EXERCISE OBJECTIVE: Each line from the one holding "DEPUTY EDITOR: Abid Raza" to the end of the data below must be output verbatim, with no other lines.

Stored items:
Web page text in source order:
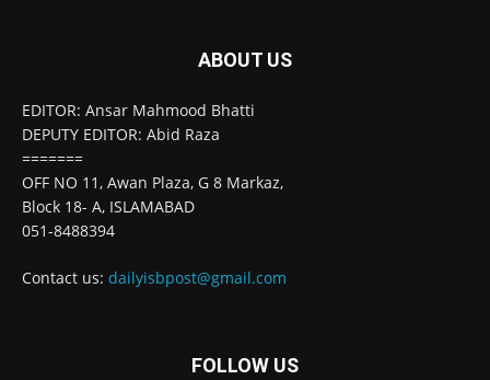
ABOUT US
EDITOR: Ansar Mahmood Bhatti
DEPUTY EDITOR: Abid Raza
=======
OFF NO 11, Awan Plaza, G 8 Markaz,
Block 18- A, ISLAMABAD
051-8488394
Contact us: dailyisbpost@gmail.com
FOLLOW US

YOUR SOLUTION:
DEPUTY EDITOR: Abid Raza
=======
OFF NO 11, Awan Plaza, G 8 Markaz,
Block 18- A, ISLAMABAD
051-8488394
Contact us: dailyisbpost@gmail.com
FOLLOW US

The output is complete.